One of the biggest products used in construction is steel. Although it is an essential product, it is also cited as one that is ‘critical’ in the move towards a sustainable future. The World Steel Association has published a report documenting how steel cannot be recycled by taking items that are the end of their life cycle to make new products; simply because the demand for steel around the world is too high.

A number of policies have been put in place with member organisations (the largest steel producers in the world) as well as government bodies to move the sustainable focus forward in the industry. Energy consumption in steel production has reduced dramatically and consequently, major improvements from that are less likely because of technology.

Another way in which carbon footprints are being reduced is by minimising the weight of the steel used in construction. With correct engineering, the weight of the steel is less relevant to the load bearing as the design will have a greater impact. In fact, some steelwork components actually become more efficient through their design, in conjunction with increasing sustainability and reducing costs.

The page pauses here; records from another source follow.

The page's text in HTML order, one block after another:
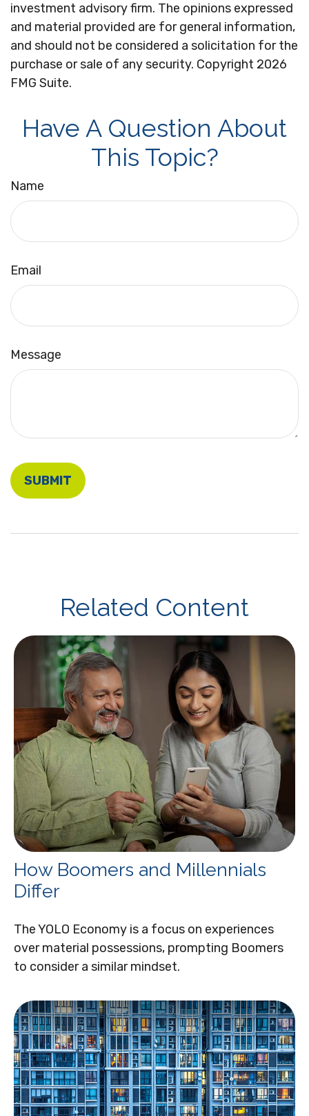
investment advisory firm. The opinions expressed
and material provided are for general information,
and should not be considered a solicitation for the
purchase or sale of any security. Copyright 2026
FMG Suite.
Have A Question About
This Topic?
Name
Email
Message
Related Content
How Boomers and Millennials
Differ
The YOLO Economy is a focus on experiences
over material possessions, prompting Boomers
to consider a similar mindset.
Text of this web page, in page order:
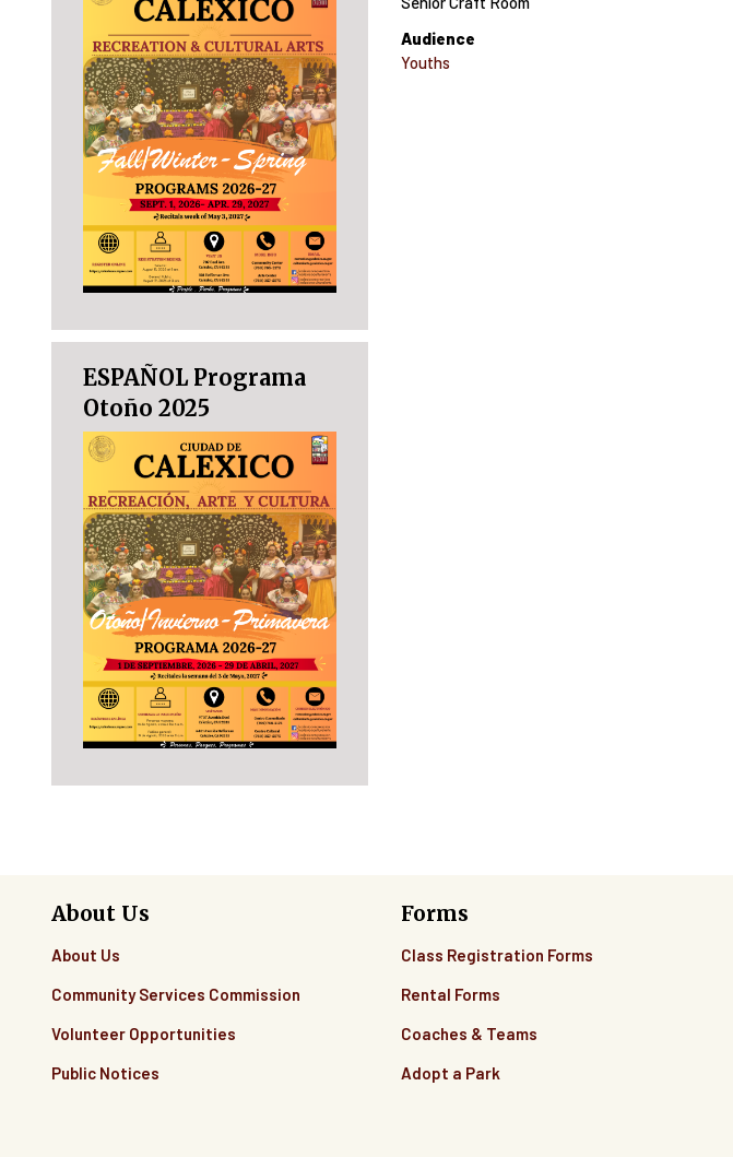
ESPAÑOL Programa
Otoño 2025
Audience
Youths
About Us
About Us
Community Services Commission
Volunteer Opportunities
Public Notices
Forms
Class Registration Forms
Rental Forms
Coaches & Teams
Adopt a Park
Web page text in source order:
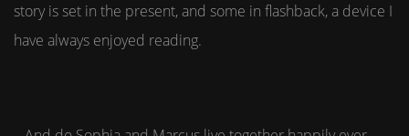
story is set in the present, and some in flashback, a device I
have always enjoyed reading.
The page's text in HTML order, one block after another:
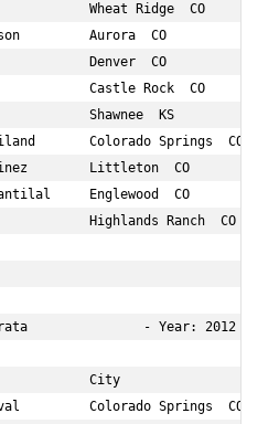
Wheat Ridge  CO
Aurora  CO
Denver  CO            31
Castle Rock  CO
Shawnee  KS           36
Colorado Springs  CO
Littleton  CO         32
Englewood  CO
Highlands Ranch  CO
Utrata               - Year:
City                  Age
Colorado Springs  CO
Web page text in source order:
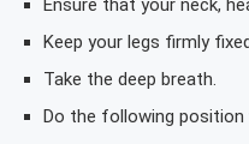
Ensure that your neck,
Keep your legs firmly
Take the deep breath.
Do the following position
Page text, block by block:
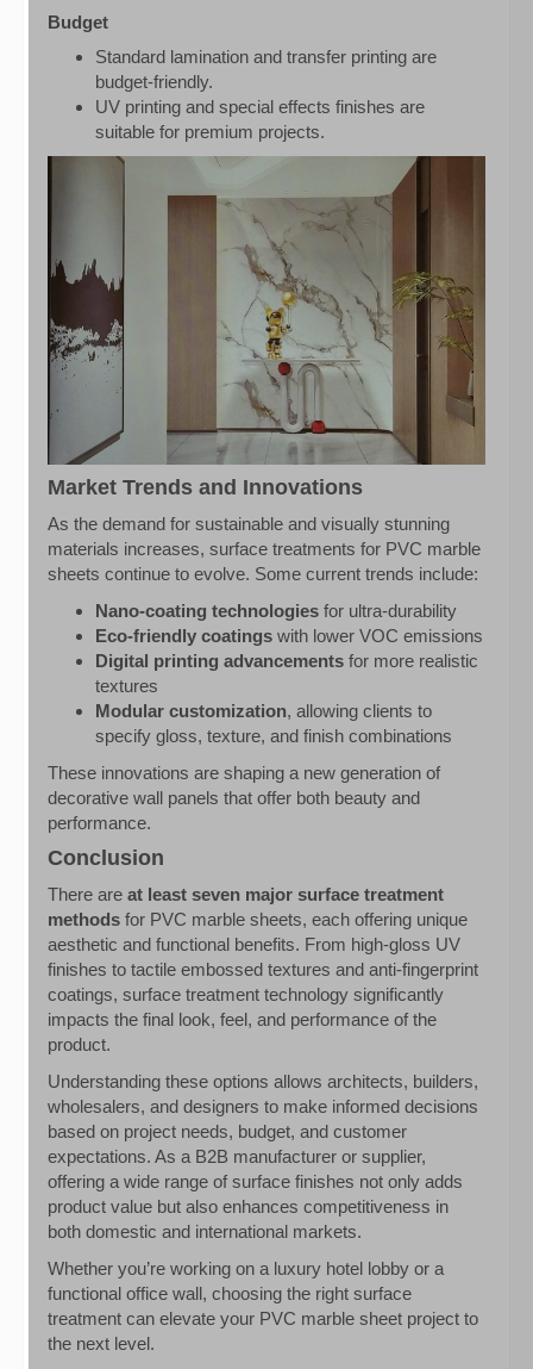
Budget
Standard lamination and transfer printing are
budget-friendly.
UV printing and special effects finishes are
suitable for premium projects.
Market Trends and Innovations
As the demand for sustainable and visually stunning
materials increases, surface treatments for PVC marble
sheets continue to evolve. Some current trends include:
Nano-coating technologies for ultra-durability
Eco-friendly coatings with lower VOC emissions
Digital printing advancements for more realistic
textures
Modular customization, allowing clients to
specify gloss, texture, and finish combinations
These innovations are shaping a new generation of
decorative wall panels that offer both beauty and
performance.
Conclusion
There are at least seven major surface treatment
methods for PVC marble sheets, each offering unique
aesthetic and functional benefits. From high-gloss UV
finishes to tactile embossed textures and anti-fingerprint
coatings, surface treatment technology significantly
impacts the final look, feel, and performance of the
product.
Understanding these options allows architects, builders,
wholesalers, and designers to make informed decisions
based on project needs, budget, and customer
expectations. As a B2B manufacturer or supplier,
offering a wide range of surface finishes not only adds
product value but also enhances competitiveness in
both domestic and international markets.
Whether you’re working on a luxury hotel lobby or a
functional office wall, choosing the right surface
treatment can elevate your PVC marble sheet project to
the next level.
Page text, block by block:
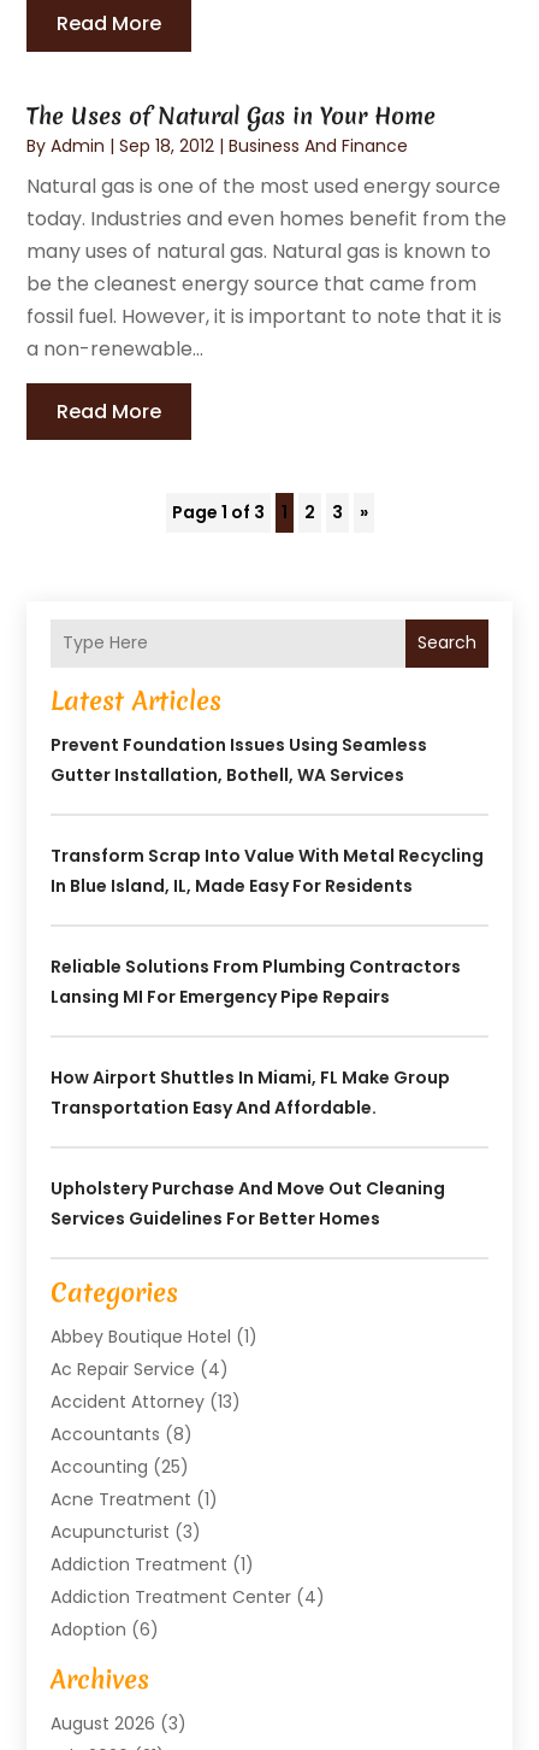
Read More
The Uses of Natural Gas in Your Home
ByAdmin |Sep 18, 2012 |Business And Finance
Natural gas is one of the most used energy source
today. Industries and even homes benefit from the
many uses of natural gas. Natural gas is known to
be the cleanest energy source that came from
fossil fuel. However, it is important to note that it is
a non-renewable...
Read More
Page 1 of 3 1 2 3 »
Search
Latest Articles
Prevent Foundation Issues Using Seamless
Gutter Installation, Bothell, WA Services
Transform Scrap Into Value With Metal Recycling
In Blue Island, IL, Made Easy For Residents
Reliable Solutions From Plumbing Contractors
Lansing MI For Emergency Pipe Repairs
How Airport Shuttles In Miami, FL Make Group
Transportation Easy And Affordable.
Upholstery Purchase And Move Out Cleaning
Services Guidelines For Better Homes
Categories
Abbey Boutique Hotel (1)
Ac Repair Service (4)
Accident Attorney (13)
Accountants (8)
Accounting (25)
Acne Treatment (1)
Acupuncturist (3)
Addiction Treatment (1)
Addiction Treatment Center (4)
Adoption (6)
Advertising Agency
Agricultural Service
Agriculture And Forestry
Archives
August 2026 (3)
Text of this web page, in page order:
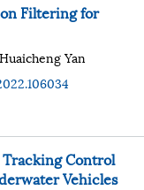
Filtering for
Huaicheng Yan
Control
Vehicles
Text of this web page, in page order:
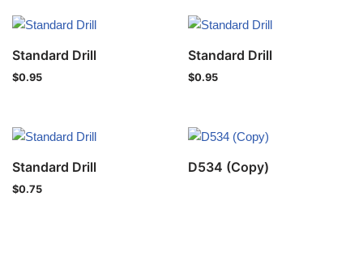
Standard Drill
$0.95
Standard Drill
$0.95
Standard Drill
$0.75
D534 (Copy)
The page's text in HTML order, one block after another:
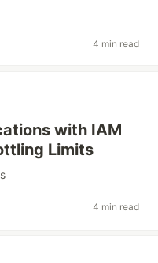
4 min read
with IAM
Limits
4 min read
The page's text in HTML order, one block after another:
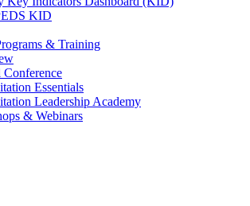
KID
& Training
Conference
Essentials
Leadership Academy
& Webinars
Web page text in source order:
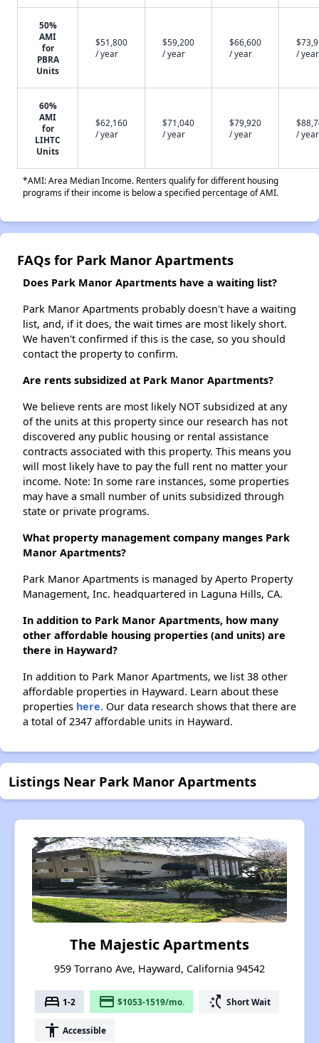
50%
AMI
for
PBRA
Units
$51,800
/ year
$59,200
/ year
$66,600
/ year
/ year
60%
AMI
for
LIHTC
Units
$62,160
/ year
$71,040
/ year
$79,920
/ year
/ year
*AMI: Area Median Income. Renters qualify for different housing
programs if their income is below a specified percentage of AMI.
FAQs for Park Manor Apartments
Does Park Manor Apartments have a waiting list?
Park Manor Apartments probably doesn't have a waiting
list, and, if it does, the wait times are most likely short.
We haven't confirmed if this is the case, so you should
contact the property to confirm.
Are rents subsidized at Park Manor Apartments?
We believe rents are most likely NOT subsidized at any
of the units at this property since our research has not
discovered any public housing or rental assistance
contracts associated with this property. This means you
will most likely have to pay the full rent no matter your
income. Note: In some rare instances, some properties
may have a small number of units subsidized through
state or private programs.
What property management company manges Park
Manor Apartments?
Park Manor Apartments is managed by Aperto Property
Management, Inc. headquartered in Laguna Hills, CA.
In addition to Park Manor Apartments, how many
other affordable housing properties (and units) are
there in Hayward?
In addition to Park Manor Apartments, we list 38 other
affordable properties in Hayward. Learn about these
properties here. Our data research shows that there are
a total of 2347 affordable units in Hayward.
Listings Near Park Manor Apartments
The Majestic Apartments
959 Torrano Ave, Hayward, California 94542
bed 1-2 payment $1053-1519/mo. switch_access_shortcut Short Wait
accessibility Accessible
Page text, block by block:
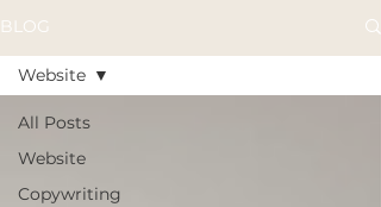
BLOG
All Posts
Website
Copywriting
Website

BIM is also another tool that can be used to fight against the growing carbon footprint of developments around the world. Making sure a building is error free and efficiently erected means that there is less wastage. In this sense, wastage refers to travel as much as it does in materials. All in all, the impact on the environment has been diminished as a result.

In a strange twist, modern communication such as social media can also be used in the sustainability fight: Notably, in saving or recycling buildings that need to be knocked down. Social media documents things as they happen, making it real and highlighting how much work there is in demolishing a building at the end of its lifecycle. Moreover, the images are often hard hitting.

resizedimage350207 twitter car park 2

https://twitter.com/trinitycarpark

This illustrates the demolition of a car park – from the point of view of the car park. Not only does this evoke public action but it also brings to the fore that there is space, design and buildings that can be re-used and recycled in a bid to bring sustainability into the construction industry.